→ Required work: Each record that follows is to be duplicated exactly, though its pictures are not.

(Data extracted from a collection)

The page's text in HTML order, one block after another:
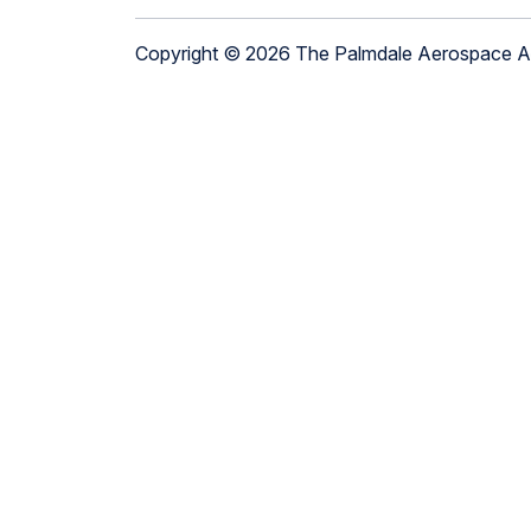
Copyright © 2026 The Palmdale Aerospace
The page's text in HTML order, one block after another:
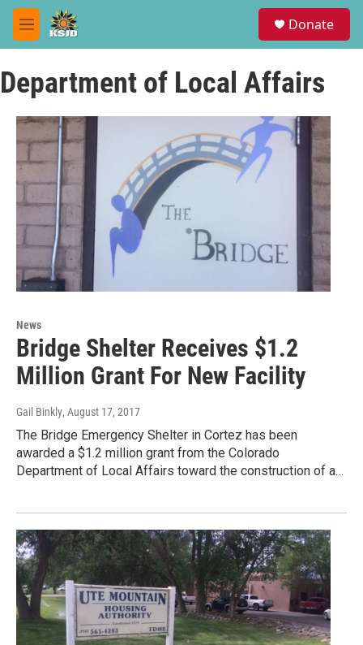
Skip to main content
M
e
u
Donate
Department of Local Affairs
News
Bridge Shelter Receives $1.2
Million Grant For New Facility
Gail Binkly, August 17, 2017
The Bridge Emergency Shelter in Cortez has been
awarded a $1.2 million grant from the Colorado
Department of Local Affairs toward the construction of a…
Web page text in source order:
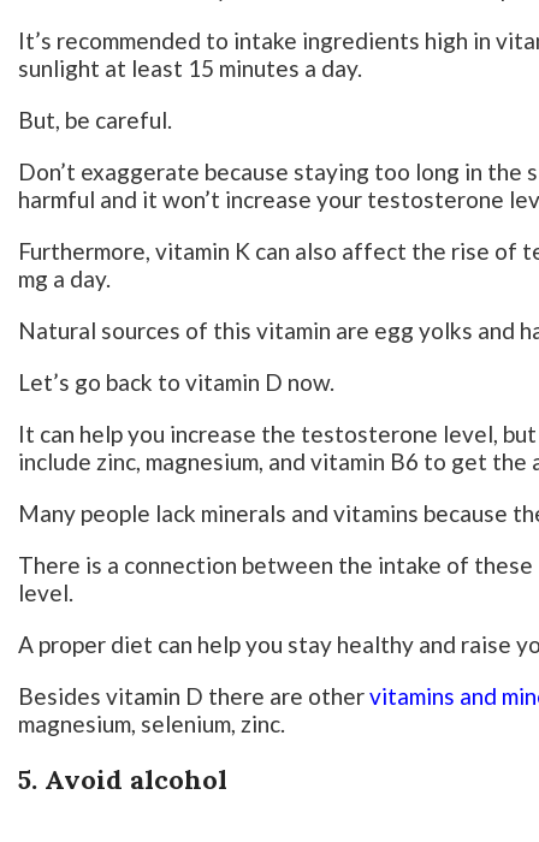
It’s recommended to intake ingredients high in
sunlight at least 15 minutes a day.
But, be careful.
Don’t exaggerate because staying too long in the
harmful and it won’t increase your testosterone
Furthermore, vitamin K can also affect the rise of
mg a day.
Natural sources of this vitamin are egg yolks and
Let’s go back to vitamin D now.
It can help you increase the testosterone level,
include zinc, magnesium, and vitamin B6 to get the
Many people lack minerals and vitamins because
There is a connection between the intake of
level.
A proper diet can help you stay healthy and raise
Besides vitamin D there are othervitamins and
magnesium, selenium, zinc.
5. Avoid alcohol
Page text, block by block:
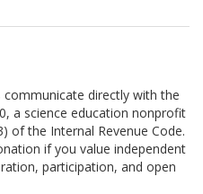
communicate directly with the
a science education nonprofit
of the Internal Revenue Code.
if you value independent
participation, and open
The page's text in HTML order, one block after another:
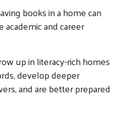
books in a home can
academic and career
up in literacy-rich homes
develop deeper
and are better prepared
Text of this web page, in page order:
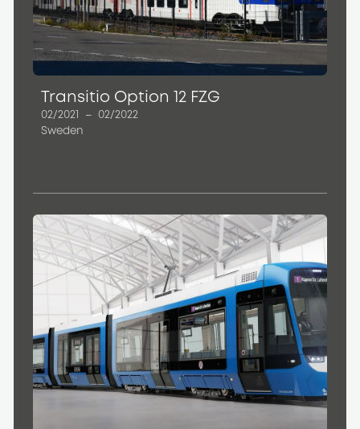
Transitio Option 12 FZG
02/2021 –
02/2022
Sweden
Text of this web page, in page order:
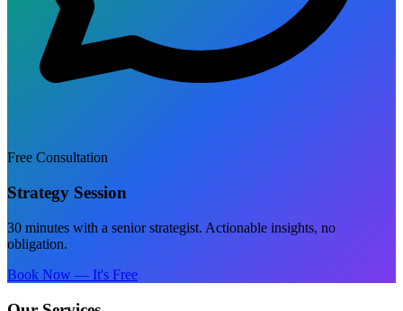
Free Consultation
Strategy Session
30 minutes with a senior strategist. Actionable insights, no
obligation.
Book Now — It's Free
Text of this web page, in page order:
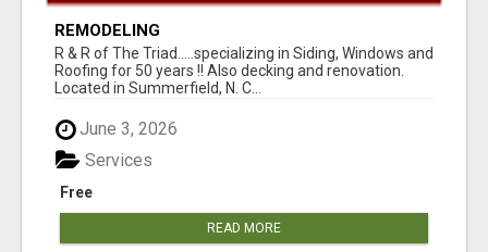
REMODELING
R & R of The Triad.....specializing in Siding, Windows and
Roofing for 50 years !! Also decking and renovation.
Located in Summerfield, N. C...
June 3, 2026
Free
Services
READ MORE
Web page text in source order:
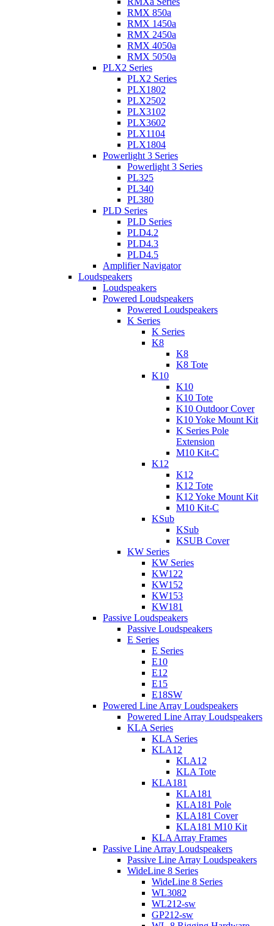
RMX 850a
RMX 1450a
RMX 2450a
RMX 4050a
RMX 5050a
PLX2 Series
PLX2 Series
PLX1802
PLX2502
PLX3102
PLX3602
PLX1104
PLX1804
Powerlight 3 Series
Powerlight 3 Series
PL325
PL340
PL380
PLD Series
PLD Series
PLD4.2
PLD4.3
PLD4.5
Amplifier Navigator
Loudspeakers
Loudspeakers
Powered Loudspeakers
Powered Loudspeakers
K Series
K Series
K8
K8
K8 Tote
K10
K10
K10 Tote
K10 Outdoor Cover
K10 Yoke Mount Kit
K Series Pole
Extension
M10 Kit-C
K12
K12
K12 Tote
K12 Yoke Mount Kit
M10 Kit-C
KSub
KSub
KSUB Cover
KW Series
KW Series
KW122
KW152
KW153
KW181
Passive Loudspeakers
Passive Loudspeakers
E Series
E Series
E10
E12
E15
E18SW
Powered Line Array Loudspeakers
Powered Line Array Loudspeakers
KLA Series
KLA Series
KLA12
KLA12
KLA Tote
KLA181
KLA181
KLA181 Pole
KLA181 Cover
KLA181 M10 Kit
KLA Array Frames
Passive Line Array Loudspeakers
Passive Line Array Loudspeakers
WideLine 8 Series
WideLine 8 Series
WL3082
WL212-sw
GP212-sw
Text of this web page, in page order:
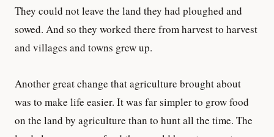
They could not leave the land they had ploughed and
sowed. And so they worked there from harvest to harvest
and villages and towns grew up.
Another great change that agriculture brought about
was to make life easier. It was far simpler to grow food
on the land by agriculture than to hunt all the time. The
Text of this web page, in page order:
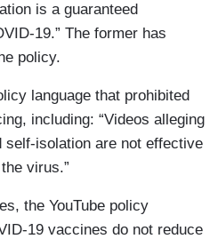
is a guaranteed
19.” The former has
policy.
language that prohibited
including: “Videos alleging
self-isolation are not effective
virus.”
the YouTube policy
19 vaccines do not reduce
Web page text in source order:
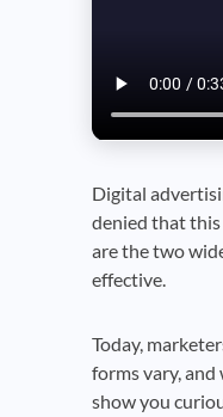
Digital
denied that this
are the two
effective.
Today,
forms vary, and
show you
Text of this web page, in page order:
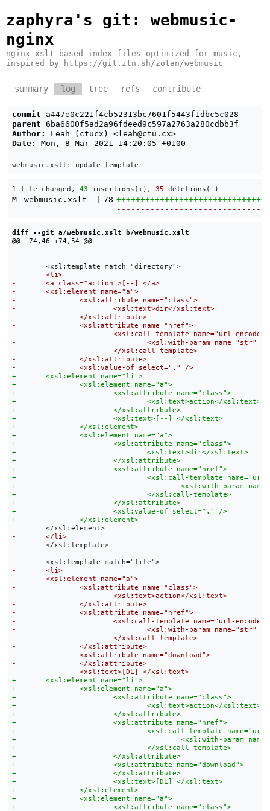
zaphyra's git : webmusic-
nginx
nginx xslt-based index files optimized for music,
inspired by https://git.ztn.sh/zotan/webmusic
summary log tree refs contribute
commit
a447e0c221f4cb52313bc7601f5443f1dbc5c028
parent 6ba6600f5ad2a96fdeed9c597a2763a280cdbb3f
Author:
Leah (ctucx) <leah@ctu.cx>
Date:
Mon, 8 Mar 2021 14:20:05 +0100
1 file changed, 43 insertions(+), 35 deletions(-)
M webmusic.xslt 78
diff --git a/webmusic.xslt b/webmusic.xslt
@@ -74,46 +74,54 @@
<xsl:template match="directory">
-	<li>
-	<a class="action">[--] </a>
-	<xsl:element name="a">
-		<xsl:attribute name="class">
-			<xsl:text>dir</xsl:text>
-		</xsl:attribute>
-		<xsl:attribute name="href">
-			</xsl:call-template>
-		</xsl:attribute>
-		<xsl:value-of select="." />
+	<xsl:element name="li">
+		<xsl:element name="a">
+			<xsl:attribute name="class">
+			</xsl:attribute>
+			<xsl:text>[--] </xsl:text>
+		</xsl:element>
+		<xsl:element name="a">
+			<xsl:attribute name="class">
+				<xsl:text>dir</xsl:text>
+			</xsl:attribute>
+			<xsl:attribute name="href">
+				</xsl:call-template>
+			</xsl:attribute>
+			<xsl:value-of select="." />
+		</xsl:element>
</xsl:element>
-	</li>
<xsl:template match="file">
-	<li>
-	<xsl:element name="a">
-		<xsl:attribute name="class">
-			<xsl:text>action</xsl:text>
-		</xsl:attribute>
-		<xsl:attribute name="href">
-			</xsl:call-template>
-		</xsl:attribute>
-		<xsl:attribute name="download">
-		</xsl:attribute>
-		<xsl:text>[DL] </xsl:text>
+	<xsl:element name="li">
+		<xsl:element name="a">
+			<xsl:attribute name="class">
+			</xsl:attribute>
+			<xsl:attribute name="href">
+				</xsl:call-template>
+			</xsl:attribute>
+			<xsl:attribute name="download">
+			</xsl:attribute>
+			<xsl:text>[DL] </xsl:text>
+		</xsl:element>
+		<xsl:element name="a">
+			<xsl:attribute name="class">
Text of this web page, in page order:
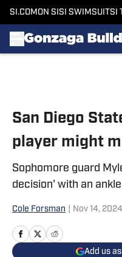
SI.COM ON SI SI SWIMSUITSI
San Diego
player might
Sophomore guard
decision' with an
Cole Forsman Nov 14, 2024
Add us
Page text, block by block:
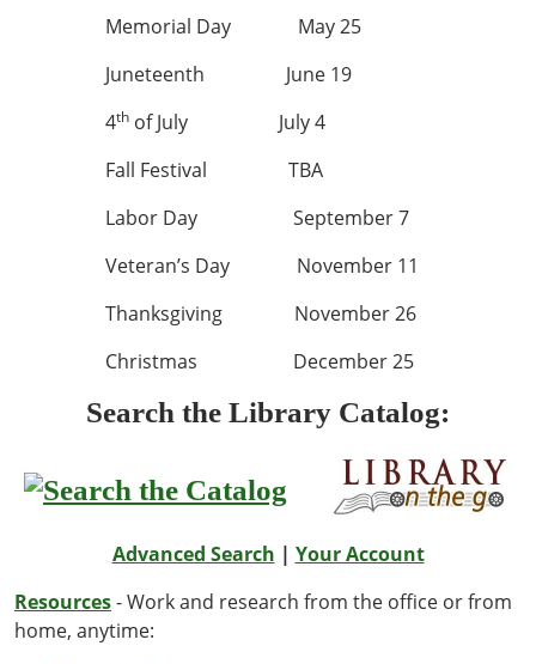
Memorial Day May 25
Juneteenth June 19
4th of July July 4
Fall Festival TBA
Labor Day September 7
Veteran’s Day November 11
Thanksgiving November 26
Christmas December 25
Search the Library Catalog:
Advanced Search | Your Account
Resources- Work and research from the office or from
home, anytime:
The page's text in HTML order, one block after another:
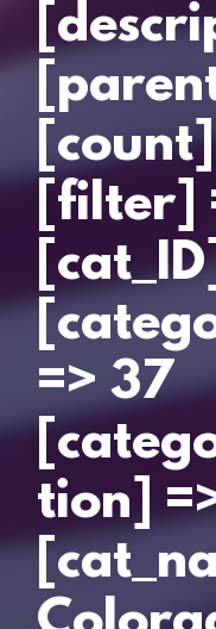
[filter]
=> 37
tion]

→ Output:
The page's text in HTML order, one block after another:
Copyright © 2026 The Palmdale Aerospace
The page's text in HTML order, one block after another:
Skip to main content
M
e
u
Donate
Department of Local Affairs
News
Bridge Shelter Receives $1.2
Million Grant For New Facility
Gail Binkly, August 17, 2017
The Bridge Emergency Shelter in Cortez has been
awarded a $1.2 million grant from the Colorado
Department of Local Affairs toward the construction of a…
Web page text in source order:
It’s recommended to intake ingredients high in
sunlight at least 15 minutes a day.
But, be careful.
Don’t exaggerate because staying too long in the
harmful and it won’t increase your testosterone
Furthermore, vitamin K can also affect the rise of
mg a day.
Natural sources of this vitamin are egg yolks and
Let’s go back to vitamin D now.
It can help you increase the testosterone level,
include zinc, magnesium, and vitamin B6 to get the
Many people lack minerals and vitamins because
There is a connection between the intake of
level.
A proper diet can help you stay healthy and raise
Besides vitamin D there are othervitamins and
magnesium, selenium, zinc.
5. Avoid alcohol
Page text, block by block:
communicate directly with the
a science education nonprofit
of the Internal Revenue Code.
if you value independent
participation, and open
The page's text in HTML order, one block after another:
books in a home can
academic and career
up in literacy-rich homes
develop deeper
and are better prepared
Text of this web page, in page order:
Transitio Option 12 FZG
02/2021 –
02/2022
Sweden
Text of this web page, in page order:
Free Consultation
Strategy Session
30 minutes with a senior strategist. Actionable insights, no
obligation.
Book Now — It's Free
Text of this web page, in page order:
REMODELING
R & R of The Triad.....specializing in Siding, Windows and
Roofing for 50 years !! Also decking and renovation.
Located in Summerfield, N. C...
June 3, 2026
Free
Services
READ MORE
Web page text in source order:
RMX 850a
RMX 1450a
RMX 2450a
RMX 4050a
RMX 5050a
PLX2 Series
PLX2 Series
PLX1802
PLX2502
PLX3102
PLX3602
PLX1104
PLX1804
Powerlight 3 Series
Powerlight 3 Series
PL325
PL340
PL380
PLD Series
PLD Series
PLD4.2
PLD4.3
PLD4.5
Amplifier Navigator
Loudspeakers
Loudspeakers
Powered Loudspeakers
Powered Loudspeakers
K Series
K Series
K8
K8
K8 Tote
K10
K10
K10 Tote
K10 Outdoor Cover
K10 Yoke Mount Kit
K Series Pole
Extension
M10 Kit-C
K12
K12
K12 Tote
K12 Yoke Mount Kit
M10 Kit-C
KSub
KSub
KSUB Cover
KW Series
KW Series
KW122
KW152
KW153
KW181
Passive Loudspeakers
Passive Loudspeakers
E Series
E Series
E10
E12
E15
E18SW
Powered Line Array Loudspeakers
Powered Line Array Loudspeakers
KLA Series
KLA Series
KLA12
KLA12
KLA Tote
KLA181
KLA181
KLA181 Pole
KLA181 Cover
KLA181 M10 Kit
KLA Array Frames
Passive Line Array Loudspeakers
Passive Line Array Loudspeakers
WideLine 8 Series
WideLine 8 Series
WL3082
WL212-sw
GP212-sw
Text of this web page, in page order:
They could not leave the land they had ploughed and
sowed. And so they worked there from harvest to harvest
and villages and towns grew up.
Another great change that agriculture brought about
was to make life easier. It was far simpler to grow food
on the land by agriculture than to hunt all the time. The
Text of this web page, in page order:
is a guaranteed
19.” The former has
policy.
language that prohibited
including: “Videos alleging
self-isolation are not effective
virus.”
the YouTube policy
19 vaccines do not reduce
Web page text in source order:
Digital
denied that this
are the two
effective.
Today,
forms vary, and
show you
Text of this web page, in page order:
zaphyra's git : webmusic-
nginx
nginx xslt-based index files optimized for music,
inspired by https://git.ztn.sh/zotan/webmusic
summary log tree refs contribute
commit
a447e0c221f4cb52313bc7601f5443f1dbc5c028
parent 6ba6600f5ad2a96fdeed9c597a2763a280cdbb3f
Author:
Leah (ctucx) <leah@ctu.cx>
Date:
Mon, 8 Mar 2021 14:20:05 +0100
1 file changed, 43 insertions(+), 35 deletions(-)
M webmusic.xslt 78
diff --git a/webmusic.xslt b/webmusic.xslt
@@ -74,46 +74,54 @@
<xsl:template match="directory">
-	<li>
-	<a class="action">[--] </a>
-	<xsl:element name="a">
-		<xsl:attribute name="class">
-			<xsl:text>dir</xsl:text>
-		</xsl:attribute>
-		<xsl:attribute name="href">
-			</xsl:call-template>
-		</xsl:attribute>
-		<xsl:value-of select="." />
+	<xsl:element name="li">
+		<xsl:element name="a">
+			<xsl:attribute name="class">
+			</xsl:attribute>
+			<xsl:text>[--] </xsl:text>
+		</xsl:element>
+		<xsl:element name="a">
+			<xsl:attribute name="class">
+				<xsl:text>dir</xsl:text>
+			</xsl:attribute>
+			<xsl:attribute name="href">
+				</xsl:call-template>
+			</xsl:attribute>
+			<xsl:value-of select="." />
+		</xsl:element>
</xsl:element>
-	</li>
<xsl:template match="file">
-	<li>
-	<xsl:element name="a">
-		<xsl:attribute name="class">
-			<xsl:text>action</xsl:text>
-		</xsl:attribute>
-		<xsl:attribute name="href">
-			</xsl:call-template>
-		</xsl:attribute>
-		<xsl:attribute name="download">
-		</xsl:attribute>
-		<xsl:text>[DL] </xsl:text>
+	<xsl:element name="li">
+		<xsl:element name="a">
+			<xsl:attribute name="class">
+			</xsl:attribute>
+			<xsl:attribute name="href">
+				</xsl:call-template>
+			</xsl:attribute>
+			<xsl:attribute name="download">
+			</xsl:attribute>
+			<xsl:text>[DL] </xsl:text>
+		</xsl:element>
+		<xsl:element name="a">
+			<xsl:attribute name="class">
Text of this web page, in page order:
SI.COM ON SI SI SWIMSUITSI
San Diego
player might
Sophomore guard
decision' with an
Cole Forsman Nov 14, 2024
Add us
Page text, block by block:
Memorial Day May 25
Juneteenth June 19
4th of July July 4
Fall Festival TBA
Labor Day September 7
Veteran’s Day November 11
Thanksgiving November 26
Christmas December 25
Search the Library Catalog:
Advanced Search | Your Account
Resources- Work and research from the office or from
home, anytime:
The page's text in HTML order, one block after another:
[filter]
=> 37
tion]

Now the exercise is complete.